Mastering Architecture: February 2010

Monday, 15 February 2010

Managing Data and System Integrity in an SOA environment. Are You Prepared?

One thing that worries me a bit, is that you hardly find any discussion on data and system integrity in an SOA environment. At least, I don't see many. To me, data and system integrity is the most challenging issue we face today and the days to come. We will see more and more combinations of Services, SaaS, legacy apps, which will make a 'standard solution' to this problem even more relevant.

Lots of vendors I talk to tend to minimize the problems of integrity and robustness. They point at their infrastructure and say: well, our infrastructure is WS-Transaction compliant, you will not lose any messages. OK, that may be true, but will it fix failures? You can guess the next comment: with our high availability strategem, we can ensure a 99,99% availability, so you need not to worry.

Despite their reassurances, I still tend to worry: 99,99% availability is not 100%. Things can still (and will!) go wrong.

Let me try to explain the issue as I see it. A very simplistic example:

Service A calls Service B to execute a process. During execution of Service B it calls upon Service C to handle financial details.

Suppose Service B needs to be restored to a certain point in time because of an internal failure (does it really matter what caused the need for in-time recovery? I think it does ...). What does this mean for Service A, B and C? What kind of functionality do we need to have in place to make sure the entire system will not lose its integrity? How do I make sure that Service B 'catches up' with Service A and C? One might argue that due to the statelessness of a service, this shouldn't be a problem, but it is (besides the fact that there's loads of statefull services out there).

This used to be no problem in our legacy application environment. You just rolled-back the whole system and started all over again. However, our boundaries have become much smaller and larger at the same time. It is still a valid approach within a service boundary, but not in an SOA environment (which has no clear boundaries to begin with). Especially as you use services that might not be under your control (SaaS vendors, chainpartners, etc).

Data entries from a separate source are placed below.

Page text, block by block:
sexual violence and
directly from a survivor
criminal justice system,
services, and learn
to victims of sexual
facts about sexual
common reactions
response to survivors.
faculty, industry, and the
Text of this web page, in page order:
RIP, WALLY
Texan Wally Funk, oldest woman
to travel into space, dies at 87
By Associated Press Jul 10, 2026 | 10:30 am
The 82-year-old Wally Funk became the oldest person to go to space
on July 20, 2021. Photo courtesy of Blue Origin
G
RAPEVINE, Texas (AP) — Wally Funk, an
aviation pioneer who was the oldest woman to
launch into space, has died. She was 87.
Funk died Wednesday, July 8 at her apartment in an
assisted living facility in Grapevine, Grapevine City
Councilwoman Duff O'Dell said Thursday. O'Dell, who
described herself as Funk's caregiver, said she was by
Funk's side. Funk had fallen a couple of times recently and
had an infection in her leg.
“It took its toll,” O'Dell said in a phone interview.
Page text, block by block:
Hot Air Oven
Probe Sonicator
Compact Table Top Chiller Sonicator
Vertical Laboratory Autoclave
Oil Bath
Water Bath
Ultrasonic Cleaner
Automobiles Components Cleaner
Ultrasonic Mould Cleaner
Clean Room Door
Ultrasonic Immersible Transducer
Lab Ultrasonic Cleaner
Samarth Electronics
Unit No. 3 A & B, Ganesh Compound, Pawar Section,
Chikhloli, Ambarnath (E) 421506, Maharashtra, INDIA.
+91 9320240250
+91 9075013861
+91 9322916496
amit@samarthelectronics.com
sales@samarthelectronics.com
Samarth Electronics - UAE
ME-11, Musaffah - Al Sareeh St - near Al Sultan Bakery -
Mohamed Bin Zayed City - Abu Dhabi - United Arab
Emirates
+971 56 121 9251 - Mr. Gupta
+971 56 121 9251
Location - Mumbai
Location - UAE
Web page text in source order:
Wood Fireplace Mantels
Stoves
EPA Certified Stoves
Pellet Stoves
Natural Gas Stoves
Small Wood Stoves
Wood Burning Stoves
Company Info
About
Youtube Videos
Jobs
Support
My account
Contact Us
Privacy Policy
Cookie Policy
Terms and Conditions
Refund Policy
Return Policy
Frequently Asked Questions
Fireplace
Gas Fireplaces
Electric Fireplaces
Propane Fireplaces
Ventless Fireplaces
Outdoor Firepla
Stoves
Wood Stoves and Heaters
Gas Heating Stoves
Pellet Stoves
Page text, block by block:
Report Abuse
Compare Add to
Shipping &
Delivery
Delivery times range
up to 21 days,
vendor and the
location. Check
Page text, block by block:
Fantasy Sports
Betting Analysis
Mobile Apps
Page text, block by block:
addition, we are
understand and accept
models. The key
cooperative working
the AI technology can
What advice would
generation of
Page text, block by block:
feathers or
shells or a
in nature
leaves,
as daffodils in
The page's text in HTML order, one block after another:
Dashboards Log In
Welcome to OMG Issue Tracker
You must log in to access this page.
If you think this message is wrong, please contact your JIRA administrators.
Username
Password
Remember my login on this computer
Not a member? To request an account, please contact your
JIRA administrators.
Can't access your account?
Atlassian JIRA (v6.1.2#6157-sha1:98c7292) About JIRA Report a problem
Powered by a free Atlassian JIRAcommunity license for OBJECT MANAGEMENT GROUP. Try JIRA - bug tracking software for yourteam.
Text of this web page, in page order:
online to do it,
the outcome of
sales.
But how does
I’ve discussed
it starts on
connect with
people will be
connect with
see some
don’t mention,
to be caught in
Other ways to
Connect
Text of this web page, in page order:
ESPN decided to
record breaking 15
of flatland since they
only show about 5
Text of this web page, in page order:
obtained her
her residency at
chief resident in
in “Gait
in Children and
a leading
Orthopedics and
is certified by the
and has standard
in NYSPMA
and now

My worries come from the fact that most companies I visit, do not have a strategy to maintain this integrity. Mostly, they do not even acknowledge this problem, until they are confronted with it in real life. Suddenly it's become a major problem, because it is very hard to determine what to do, but there's a lot of pressure to fix it right this very minute!

What we need to keep in mind here, is that it is not just a technological problem. It is functional as well. How does the business wants to respond to failing (internal or external) components?

Luckily, having a good middleware infrastructure mitigates the problem somewhat, so it is possible to reduce the problem a lot, but especially in high-volume environments you really need to have a well thought and tried-out strategy in place. There's no falling back to manually fix things when you're processing thousands of transactions a minute.